NUTRITIONAL SUPPLEMENTS AFTER GIVING BIRTH | Nutrient needs of new moms
Avoiding deficiences during pregnancy is a must in order to protect the baby from many developmental disorders. This is why it is necessary to take prenatal vitamins until birth, based on medical recommendations, but many people underestimate the importance of the postnatal period. It is also important to ensure that increased nutritional needs are met during breastfeeding. If the mother’s body is lacking a critical vitamin or mineral, it will not be found in breast milk (or in smaller amounts), so the baby who is fed it will not get in either.
In today’s article, we take a detailed look at the most important supplements for the postpartum period, as well as the energy requirements of breastfeeding. Finally, how much more exactly should you eat during breastfeeding?
Why are supplements important during breastfeeding?
Many people mistakenly think that they no longer need supplements after giving birth, especially if they are no longer breastfeeding. In fact, the postnatal period, especially breastfeeding, still involves a high nutritional need, which affects the health of both mother and baby.
Several studies confirm that multivitamins and mineral complexes can have three types of effects during breastfeeding:
- They can increase the quality of breast milk, i.e. enrich it with micronutrients (vitamins and minerals).1,4 Only what the new mum „eats” should be in the breast milk. This is why it becomes critical to maintain the quality of the diet during breast feeding.
- They can contribute to the proper development of the baby. The quality of breast milk directly stimulates the development of the newborn baby.

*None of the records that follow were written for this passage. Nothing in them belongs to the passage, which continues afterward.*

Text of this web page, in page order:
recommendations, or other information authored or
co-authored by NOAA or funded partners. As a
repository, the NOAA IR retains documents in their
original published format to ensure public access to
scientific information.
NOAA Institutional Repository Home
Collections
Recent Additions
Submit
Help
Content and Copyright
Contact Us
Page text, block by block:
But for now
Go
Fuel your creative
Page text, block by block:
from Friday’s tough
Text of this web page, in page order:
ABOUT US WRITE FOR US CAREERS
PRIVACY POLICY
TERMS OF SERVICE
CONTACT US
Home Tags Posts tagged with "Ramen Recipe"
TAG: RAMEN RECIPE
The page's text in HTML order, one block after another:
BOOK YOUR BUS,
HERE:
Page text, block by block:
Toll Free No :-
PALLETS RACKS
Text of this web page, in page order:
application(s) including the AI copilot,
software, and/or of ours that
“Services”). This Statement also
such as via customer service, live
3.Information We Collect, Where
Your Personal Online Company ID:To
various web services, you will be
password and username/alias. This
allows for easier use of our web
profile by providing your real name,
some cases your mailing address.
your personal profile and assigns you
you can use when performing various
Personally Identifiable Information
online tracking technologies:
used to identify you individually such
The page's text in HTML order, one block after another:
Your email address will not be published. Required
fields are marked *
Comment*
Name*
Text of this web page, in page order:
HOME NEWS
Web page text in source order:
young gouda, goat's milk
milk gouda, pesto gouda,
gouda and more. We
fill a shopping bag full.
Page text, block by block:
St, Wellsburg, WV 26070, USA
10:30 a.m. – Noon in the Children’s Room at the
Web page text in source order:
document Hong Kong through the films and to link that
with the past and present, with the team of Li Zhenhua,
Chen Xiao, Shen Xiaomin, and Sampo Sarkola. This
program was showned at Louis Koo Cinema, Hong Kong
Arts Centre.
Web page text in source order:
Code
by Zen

- They can help the mother recover more quickly from the „damage” caused by childbirth.2 Vitamins and minerals that have anti-inflammatory effects are essential for the healing process. It has been widely accepted that inflammation is important for tissue healing, but excessive inflammation can harm tissues – it can increase the length of recovery (because increased inflammation itself has cell-damaging effects).
Can taking a multivitamin increase the lenght of breast feeding?
The WHO recommends that babies should be exlusively breastfed for up to 6 months and that only then should they start to feed.3 Therefore, most mothers want to breastfeed for as long as possible, but there is simply not enough information on whether multivitamins help prolong breastfeeding.4,5
Realistically: what is needed and what is not needed after pregnancy?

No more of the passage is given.